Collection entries
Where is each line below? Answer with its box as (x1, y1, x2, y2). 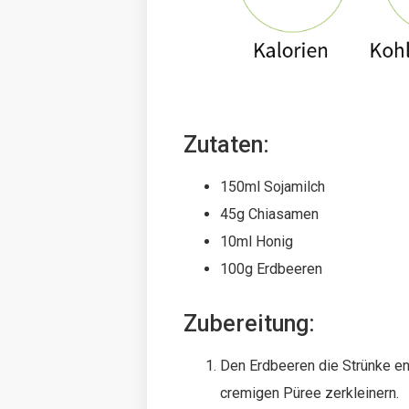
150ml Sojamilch (220, 178, 326, 196)
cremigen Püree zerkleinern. (220, 384, 400, 403)
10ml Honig (220, 233, 294, 251)
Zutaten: (184, 131, 270, 159)
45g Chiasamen (220, 205, 320, 224)
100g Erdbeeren (220, 260, 323, 278)
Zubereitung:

▸ WORK ITEM: Output each record above exactly as written. Skip any pictures.

▸ RESULT OF THIS EXERCISE:
Where is each line below? Answer with its box as (x1, y1, x2, y2). 
150ml Sojamilch (220, 178, 326, 196)
cremigen Püree zerkleinern. (220, 384, 400, 403)
10ml Honig (220, 233, 294, 251)
Zutaten: (184, 131, 270, 159)
45g Chiasamen (220, 205, 320, 224)
100g Erdbeeren (220, 260, 323, 278)
Zubereitung:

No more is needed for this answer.